John Walker's Electronic House

TB 128

They’re Back 128

Time travel for beginners. We’ll keep an eye out of temporal rifts, and you play the games.

Operation Flashpoint
PC GAMER Presents
£10
PCG 98

The dilemma of the soldier sim is how realistic do you want to be. In a real war, when the bullets hit you, it makes a horrible hash of your aliveness, and the running around and shooting stops all of a sudden. And there are horrible shouty men who tell you what to do all the time, and say words like “maggot” and “give me twenty”. Plus you have to spend months in hot seaside resorts with Robsome and Jerome. Shiver. But then you can’t really call yourself a soldier sim if you have rail guns and rocket launchers, fighting with Zombie Aliens on the planet Fixixious. The answer is Somewhere In The Middle.

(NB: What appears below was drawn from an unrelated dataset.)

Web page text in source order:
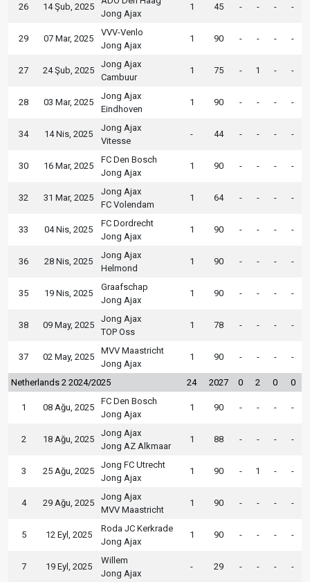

The answer, so far anyway, is Operation Flashpoint. It is wise. In the same way as the correct response to the call for non-linearity is to be completely linear, but pretend you aren’t, Op Flash pretends to be completely realistic, but whether it is or not is entirely unimportant. As long as you /think so/, then you’re there.

Beginning as a lowly weasel-like grunt, obeying the orders of others, you are thrown into a grizzly world of, um, fields and trees. And through there you shall slowly travel, until you begin to wonder if you’re actually playing some hellish FPS version of A Tale In The Desert… when BANG! Your head is broken. Or perhaps the head of the person beside you. Because that’s how it happens in a pretend version of something a bit like reality. The enemy is few and far away, not an endless stream of spawning sprites from a closed-walled back room. It is clever, not a dumb, blundering monster. It is fighting for its life, not presenting itself to you as a brightly coloured target.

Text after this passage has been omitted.